# Its deciding which Stats method to use that the problem

1. Apr 1, 2005

### Prester John

Its deciding which Stats method to use that the problem......

Hello, i hope you don't mind a biologist interloping on your boards :)

I have a statistics problem that i could do with some help with if anyone can (please!).

I'm taking 2 8ml samples from a volume of 200mls. Distributed evenly within the 200mls may be bacteria. If a sample gets 1+ bacteria in then the sample is flagged as positive, if it get 0 bacteria it is flagged as negative. I don't know how many bacteria are in the 200mls or in the samples, only positive or negative.

To make it more interesting each 200ml volume may or may not contain bacteria (but if it does the number of bacteria is a constant value).

Now i have tested 20,000 lots of 200mls. Of these 10 have flagged positive. 5 of these were positive in both samples, 5 only in 1 sample. What i really want to know is how many i have missed.

I was thinking that you should be able to use the data showing 5 in 2 samples, 5 in 1 sample only to estimate the number of bacteria in a 200ml volume (? binomial dist or similar) and then use that to determine a probability that both samples will have no bacteria in them from a 200ml volume containing bacteria.

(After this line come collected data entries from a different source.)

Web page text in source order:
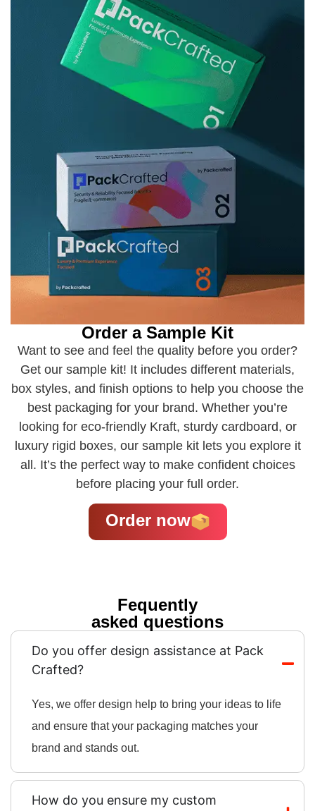
Order a Sample Kit
Want to see and feel the quality before you order?
Get our sample kit! It includes different materials,
box styles, and finish options to help you choose the
best packaging for your brand. Whether you’re
looking for eco-friendly Kraft, sturdy cardboard, or
luxury rigid boxes, our sample kit lets you explore it
all. It’s the perfect way to make confident choices
before placing your full order.
Order now
Fequently
asked questions
Do you offer design assistance at Pack
Crafted?
Yes, we offer design help to bring your ideas to life
and ensure that your packaging matches your
brand and stands out.
How do you ensure my custom

Thankyou for reading and i'll throw in a little irrelevant factoid for your amusal: Your body has on and in it 100 Trillion bacteria, thats 10x the number of cells that make you up :yuck:

2. Apr 1, 2005

### honestrosewater

Does that include mitochondria?

3. Apr 1, 2005

### Prester John

Not for the last billion years or so!

4. Apr 1, 2005

### BicycleTree

How many what you have missed? 200 ml lots? Are you assuming that the test always gives the correct result for each 8 ml sample?

Without working this through, the number of bacteria in a volume of liquid should have a Poisson distribution. The samples of 8 ml would be described by a Bernoulli distribution. You need to find the parameter of the Poisson distribution, so you would find what parameter (for the Poisson distribution) would lead to the probability of at least 1 bacterium in 8 ml being equal to the sample proportion (15 out of 40,000). From this you could get a point estimate of the average # of bacteria in 200 ml, though I have no idea how accurate it would be.

Last edited: Apr 1, 2005
5. Apr 1, 2005

### BicycleTree

Also, if you do it that way you would have to assume that the numbers of bacteria in each of the lots of 200 ml are identically and independently distributed. You'd have to assume that you're not taking half the lots from sterile distilled water and the other half from a pond.

6. Apr 4, 2005

### Prester John

I was thinking it through over the weekend. If 50% of the time 1 out of 2 samples is positive, and 50% of the time 2/2 are positive does this imply that there are 3 "bacteria" per 16 ml sample ?
If there was 1 in 16 ml either or samples would be positive (never both)
If there was 2 per 16 ml the dist would be 2-0, 1-1, 0-2, leading to a distribution were 66%of the positives would have 1 sample positive, 33% in both samples
If there were 3 per 16ml he dist would be 3-0,2-1,1-2,0-3, ie 50% with 1 out of 2 samples positive, 50% with both samples positive?

(Assuming 100% detection of a "bacteria" in a sample)

Does that make sense?

Then assuming 3 "bacteria" per 16 ml (in a positive 200ml pool)its relativly easy to calculate the chance of not getting any bacteria in a 16ml sample??

I'll look up about the Bernoulli distribution and try to work it through that way. I know there are a lot of assumptions, some i know to be false but it is only the first attempt to assess the data. There are other data sets with different sample sizes etc that i can use this modelling to make predictions about.

7. Apr 4, 2005

### BicycleTree

You don't really need to use the Bernoulli distribution, the main one for the way I suggested is the Poisson distribution. The Bernoulli distribution is just the binomial distribution with size = 1.